Conversely, I found no references to wealth or the upper class. Such omissions insinuate that affluence does not have influence over the quality of education of truly advantaged students.
While the Chamber of Commerce may slight the ill affects of poverty on student achievement and try to shift more blame to teachers and families, some observers refuse to ignore destitution and pauperism as real threats to student achievement. Strong assumptions about and faith in the American meritocracy hinder real reform based on guaranteed equity of opportunity:
The first step to education reform, then, in the U.S. is to acknowledge some sobering realities about our society as we move further into the second decade of the twenty-first century:
- Childhood poverty in the U.S. (about 22%) is both relatively high when compared to other countries similar to the U.S. and inexcusable in the wealthiest society of all human history.

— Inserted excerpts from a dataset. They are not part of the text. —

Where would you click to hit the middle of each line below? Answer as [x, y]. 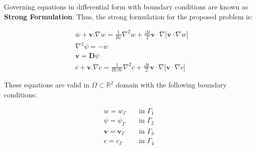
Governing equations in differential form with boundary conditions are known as [126, 6]
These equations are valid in [47, 85]
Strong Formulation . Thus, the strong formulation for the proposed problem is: [128, 16]
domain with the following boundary [171, 85]
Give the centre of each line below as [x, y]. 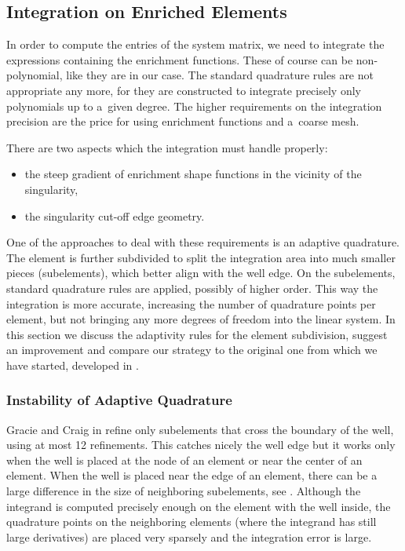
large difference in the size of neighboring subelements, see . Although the [184, 491]
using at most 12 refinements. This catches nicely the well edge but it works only [201, 445]
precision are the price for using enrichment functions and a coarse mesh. [183, 121]
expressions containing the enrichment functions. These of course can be [180, 59]
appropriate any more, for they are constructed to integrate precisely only [184, 90]
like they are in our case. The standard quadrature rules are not [220, 75]
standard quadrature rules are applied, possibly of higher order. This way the [192, 288]
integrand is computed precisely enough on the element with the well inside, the [199, 506]
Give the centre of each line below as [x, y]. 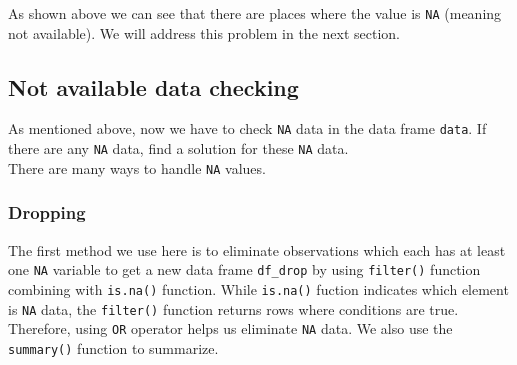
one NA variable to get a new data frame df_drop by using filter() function [244, 269]
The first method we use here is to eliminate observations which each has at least [257, 249]
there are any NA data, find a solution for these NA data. [178, 148]
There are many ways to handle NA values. [137, 167]
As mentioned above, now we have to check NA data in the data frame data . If [247, 128]
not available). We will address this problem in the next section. [204, 32]
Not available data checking [153, 86]
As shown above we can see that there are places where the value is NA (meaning [255, 13]
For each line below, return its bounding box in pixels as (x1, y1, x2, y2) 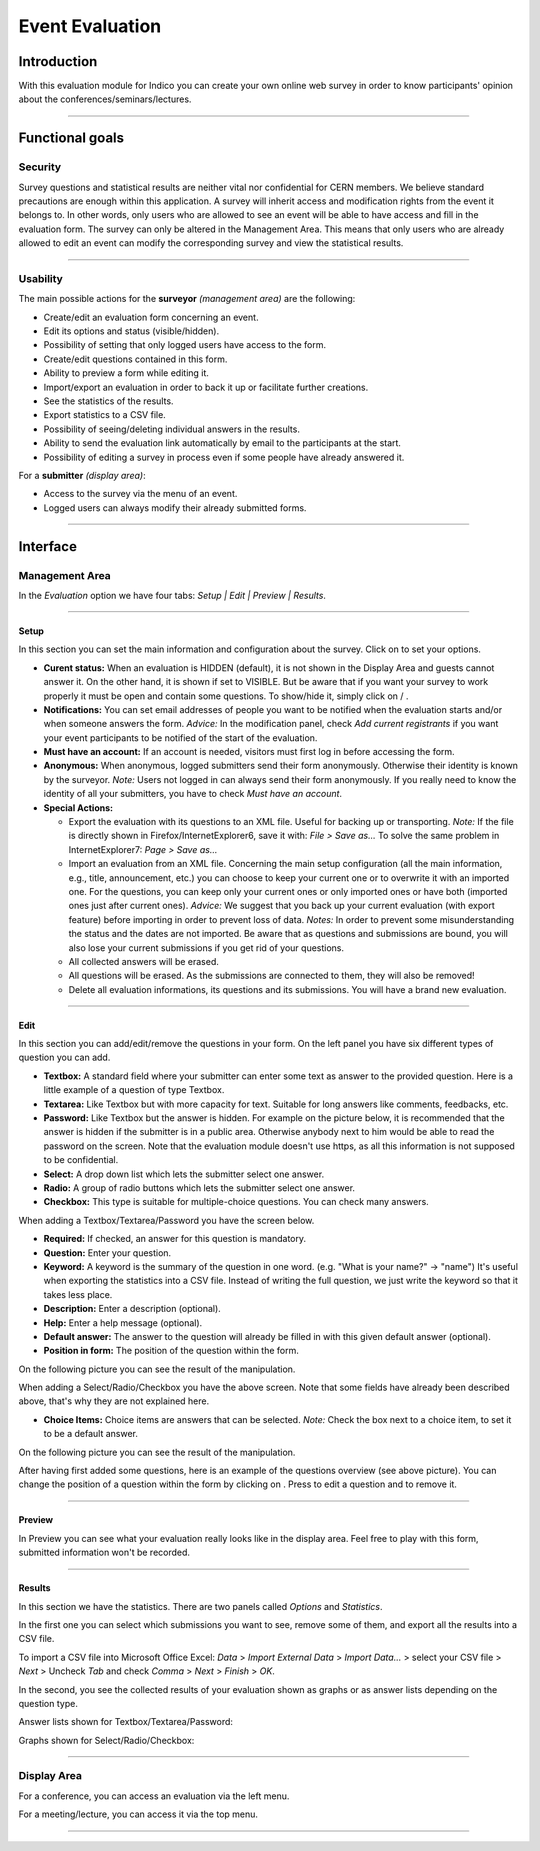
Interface (18, 538, 77, 555)
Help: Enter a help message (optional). (43, 1316, 203, 1329)
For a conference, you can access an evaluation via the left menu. (18, 1790, 290, 1802)
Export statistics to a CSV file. (43, 409, 167, 421)
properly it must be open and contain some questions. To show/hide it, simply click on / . (43, 690, 409, 702)
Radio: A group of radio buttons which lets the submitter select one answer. (43, 1182, 355, 1194)
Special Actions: (43, 801, 114, 814)
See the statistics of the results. (43, 395, 174, 407)
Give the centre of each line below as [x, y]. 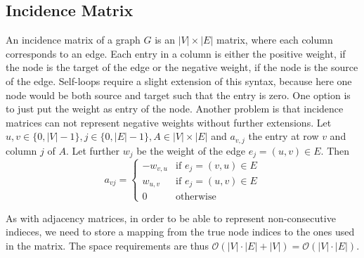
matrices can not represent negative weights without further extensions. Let [169, 122]
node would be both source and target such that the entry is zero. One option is [178, 95]
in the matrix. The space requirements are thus [107, 245]
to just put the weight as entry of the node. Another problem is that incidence [175, 109]
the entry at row [284, 136]
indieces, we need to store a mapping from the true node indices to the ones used [180, 232]
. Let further [93, 150]
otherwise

- Upward mobility in the U.S. has not materialized, and remains something to which we should aspire—but is not something we have achieved.
- The economic and equity gap between the top 1% and remaining 99% is growing, and thus threatening our goal of meritocracy. That 1% maintains disproportionate control over wealth in the U.S. and by extension disproportionate control over politics, commerce, and (most significantly) public discourse. The 1% must perpetuate a faith among the 99% in meritocracy as a reality to preserve their status.
- Childhood poverty is a subset of adult poverty, employment, and wages. Even if we decide to address childhood poverty and the conditions of those children's lives, to ignore adult and family conditions is to ignore childhood poverty still.
Ignoring the reality of the underdevelopment in the communities of many public school students and denying widespread paucity and the shrinking middle class, the Nashville Chamber of Commerce is not engaging in authentic education reform, but merely morphing a new separate-but-equal system oblivious to increasing income disparity. Rich kids will keep getting smarter; poor kids will be held back.